Re: [DISCUSS] FLIP-XXX: Native Batch Inference Support in Flink SQL's ML_PREDICT

Rahul Bhattacharya Mon, 10 Nov 2025 17:02:28 -0800

Hi Hao
For option 2 the guarantees like exactly once and other things are not
guaranteed as it’s not in the same flink process


The flink process finishes after the submission and getting batchids which
it sends downstream

There has to be another process(doesn’t have to be flink)  which takes
these batchids and polls the OpenAI endpoint for status completed.

Once it gets completed it downloads the results and sends downstream

This secondary process is on client discretion , for Kafka probably a http
sink connector or Kafka consumer

Thanks And Regards
Rahul


On Mon, Nov 10, 2025 at 6:45 PM Hao Li <[email protected]> wrote:

> Hi Rahul,
>
> Thanks for the proposal. From some offline discussion, the endpoint you
> have in mind to support is OpenAI batch API [1]. The doc states that "Each
> batch completes within 24 hours (and often more quickly)". With this
> context, I have some questions:
>
> 1. For design option 1, does the operator always wait for batch response
> until processing next batch? This can take 24 hours which isn't feasible
> for streaming job I think.
>
> 2. For design option 2, why it loses exact-once and have higher latency
> compared to 1?
>
> 3. Also for the public interface section, are the parameters in
> `ml_predict` config or in options when `create model`?
>
> Thanks,
> Hao
>
>
> [1] https://platform.openai.com/docs/guides/batch/batch-api
>
> On Mon, Nov 10, 2025 at 10:19 AM Asimansu Bera <[email protected]>
> wrote:
>
> > +1
> >
> > This proposal is needed for optimizing network calls and processing asyc.
> >
> > Thanks
> > Asimansu
> >
> > On Mon, Nov 10, 2025 at 4:04 AM Shengkai Fang <[email protected]> wrote:
> >
> > > Hi, Rahul.
> > >
> > > +1 for this proposal. However, due to my current workload, I'll need
> > until
> > > the end of this week to review it thoroughly.
> > >
> > > Best,
> > > Shengkai
> > >
> > > Rahul Bhattacharya <[email protected]> 于2025年11月9日周日 13:08写道：
> > >
> > > > Hi ,
> > > > i have created a draft FLIP for it
> > > >
> https://docs.google.com/document/d/1U-eSuKwi5vIgAPt6ZBvb-RcbcRJiRy0e/
> > > >
> > > > Please let me know your thoughts
> > > >
> > > > regards
> > > > Rahul
> > > >
> > > > On Sat, Nov 8, 2025 at 5:54 PM Rahul Bhattacharya <
> [email protected]
> > >
> > > > wrote:
> > > >
> > > > > Hi,
> > > > > I actually thought of reworking my previous response.

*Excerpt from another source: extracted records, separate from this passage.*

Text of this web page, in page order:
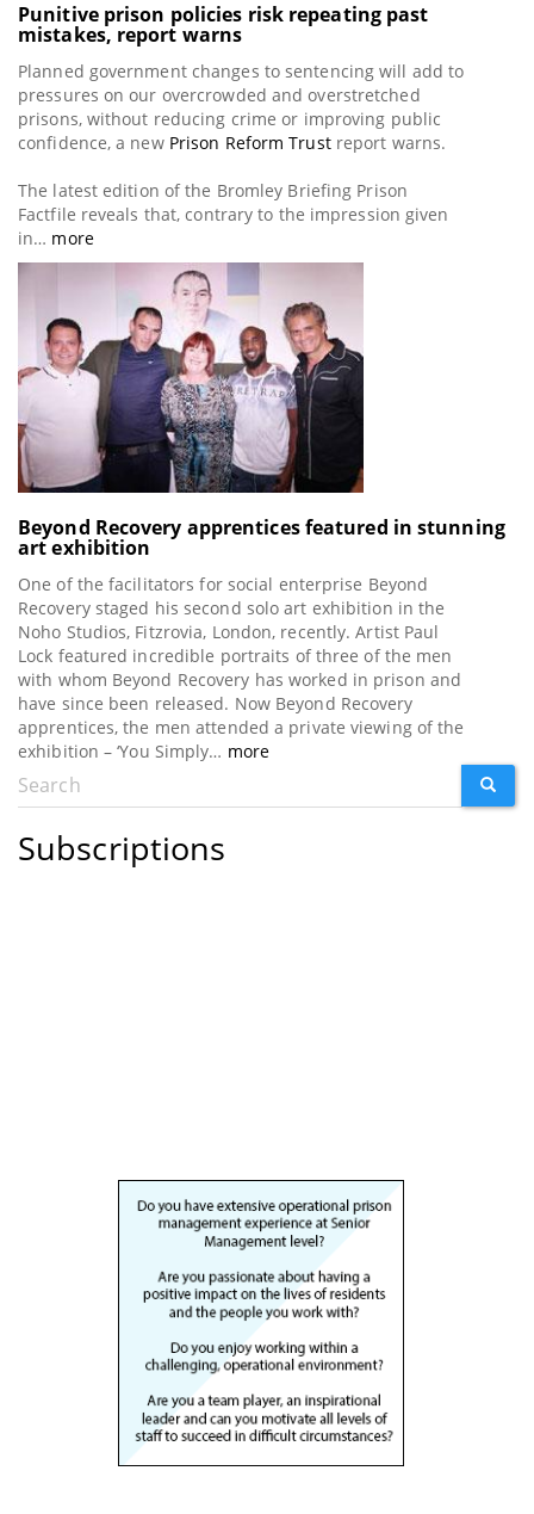
Punitive prison policies risk repeating past
mistakes, report warns
Planned government changes to sentencing will add to
pressures on our overcrowded and overstretched
prisons, without reducing crime or improving public
confidence, a new Prison Reform Trustreport warns.
The latest edition of the Bromley Briefing Prison
Factfile reveals that, contrary to the impression given
in… more
Beyond Recovery apprentices featured in stunning
art exhibition
One of the facilitators for social enterprise Beyond
Recovery staged his second solo art exhibition in the
Noho Studios, Fitzrovia, London, recently. Artist Paul
Lock featured incredible portraits of three of the men
with whom Beyond Recovery has worked in prison and
have since been released. Now Beyond Recovery
apprentices, the men attended a private viewing of the
exhibition – ‘You Simply… more
Search
form
Search
Subscriptions
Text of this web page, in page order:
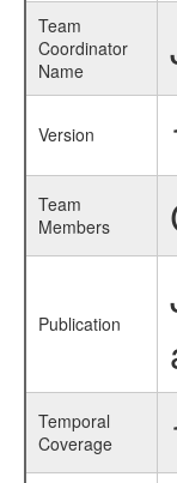
Team
Coordinator
Name
Version
Team
Members
Publication
Temporal
Coverage
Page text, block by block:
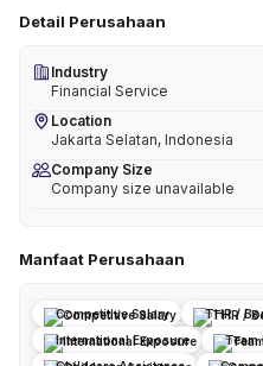
Detail Perusahaan
Industry
Financial Service
Location
Jakarta Selatan, Indonesia
Company Size
Company size unavailable
Manfaat Perusahaan
Competitive Salary THR /
International Exposure
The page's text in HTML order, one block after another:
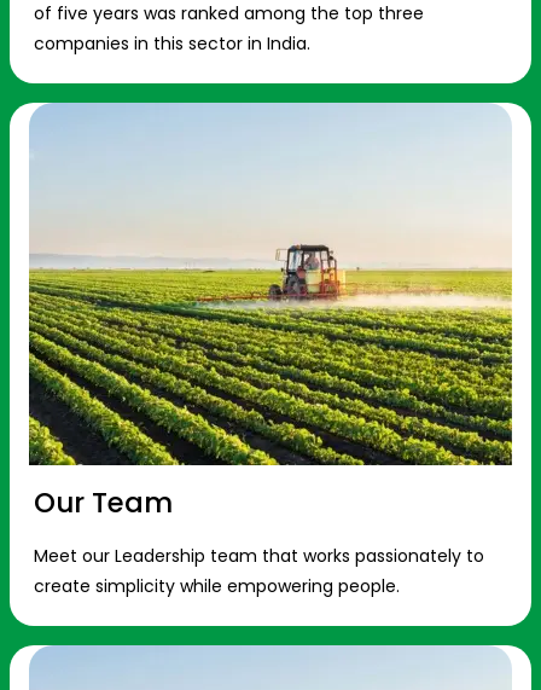
of five years was ranked among the top three
companies in this sector in India.
Our Team
Meet our Leadership team that works passionately to
create simplicity while empowering people.
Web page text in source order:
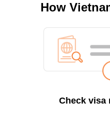
How
Check visa
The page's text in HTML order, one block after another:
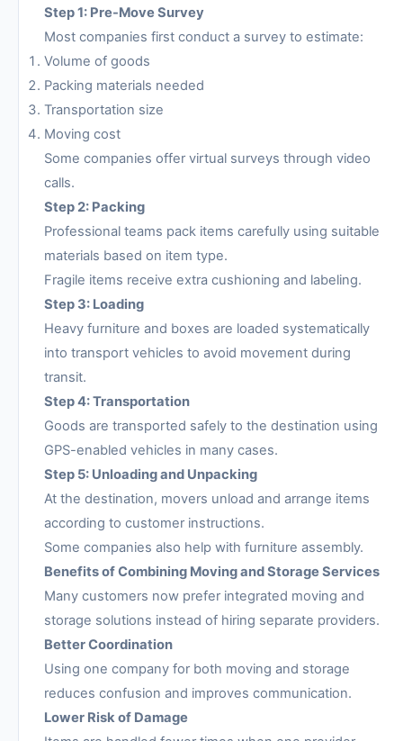
Step 1: Pre-Move Survey
Most companies first conduct a survey to estimate:
Volume of goods
Packing materials needed
Transportation size
Moving cost
Some companies offer virtual surveys through video
calls.
Step 2: Packing
Professional teams pack items carefully using suitable
materials based on item type.
Fragile items receive extra cushioning and labeling.
Step 3: Loading
Heavy furniture and boxes are loaded systematically
into transport vehicles to avoid movement during
transit.
Step 4: Transportation
Goods are transported safely to the destination using
GPS-enabled vehicles in many cases.
Step 5: Unloading and Unpacking
At the destination, movers unload and arrange items
according to customer instructions.
Some companies also help with furniture assembly.
Benefits of Combining Moving and Storage Services
Many customers now prefer integrated moving and
storage solutions instead of hiring separate providers.
Better Coordination
Using one company for both moving and storage
reduces confusion and improves communication.
Lower Risk of Damage
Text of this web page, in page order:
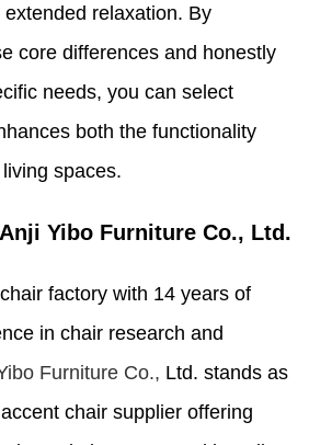
relaxation. By
core differences and honestly
needs, you can select
both the functionality
spaces.
Yibo Furniture Co., Ltd.
factory with 14 years of
in chair research and
Furniture Co., Ltd. stands as
chair supplier offering
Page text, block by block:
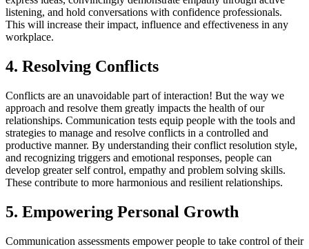
listening, and hold conversations with confidence professionals.
This will increase their impact, influence and effectiveness in any
workplace.
4. Resolving Conflicts
Conflicts are an unavoidable part of interaction! But the way we
approach and resolve them greatly impacts the health of our
relationships. Communication tests equip people with the tools and
strategies to manage and resolve conflicts in a controlled and
productive manner. By understanding their conflict resolution style,
and recognizing triggers and emotional responses, people can
develop greater self control, empathy and problem solving skills.
These contribute to more harmonious and resilient relationships.
5. Empowering Personal Growth
Communication assessments empower people to take control of their
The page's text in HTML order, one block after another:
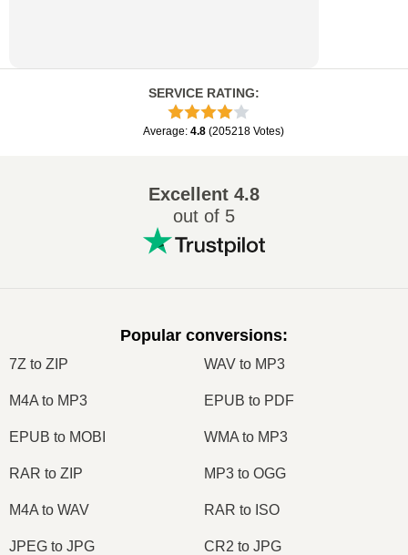
SERVICE RATING:
Average: 4.8 (205218 Votes)
Excellent 4.8
out of 5
Popular conversions:
7Z to ZIP WAV to MP3
M4A to MP3 EPUB to PDF
EPUB to MOBI WMA to MP3
RAR to ZIP MP3 to OGG
M4A to WAV RAR to ISO
JPEG to JPG CR2 to JPG

I want the
> > table
> > > > api
> > > > > to create jsonl files and call openai/claude batch apis.
> > > > > The implementation I am doing is going to batch the records into a
> > file
> > > > > and call the api with the file and then continuously poll the
> repose
> > to
> > > > see
> > > > > the status of the batch and then use that to write the response
> > > records.
> > > > > The ML_Predict in its current form is not usable as people are not
> > > > looking
> > > > > for synchronous response which is twice as expensive as the
> > > asynchronous
> > > > > response.
> > > > > let me know you thoughts and i can create a FLIP for it
> > > > > regards
> > > > >
> > > > > On Sat, Nov 8, 2025 at 3:14 PM Rahul Bhattacharya <
> > [email protected]
> > > >
> > > > > wrote:
> > > > >
> > > > >> Hi Flink Community,
> > > > >>
> > > > >> I'm interested in contributing an enhancement to Apache Flink's
> > > > >> ML_PREDICT
> > > > >> functionality for LLM interactions. I'd like to gauge community
> > > interest
> > > > >> and get
> > > > >> early feedback before proceeding with detailed design or a FLIP.
> > > > >>
> > > > >> ## Problem Statement
> > > > >>
> > > > >> Currently, when using Flink SQL's ML_PREDICT with LLM endpoints,
> > each
> > > > >> record
> > > > >> triggers an individual API call. For a stream processing 1000
> > > > >> records/second,
> > > > >> this results in:
> > > > >>
> > > > >> - **1000 separate API calls per second**
> > > > >> - **High latency**: Each call has network overhead + API
> processing
> > > time
> > > > >> - **High cost**: Most LLM providers charge per token, and lack of
> > > > >> batching means
> > > > >>   no cost optimization
> > > > >> - **Rate limiting issues**: Hitting provider rate limits quickly
> > > > >> - **Poor throughput**: API calls are serialized per record
> > > > >>
> > > > >> ### Current Behavior (Inefficient)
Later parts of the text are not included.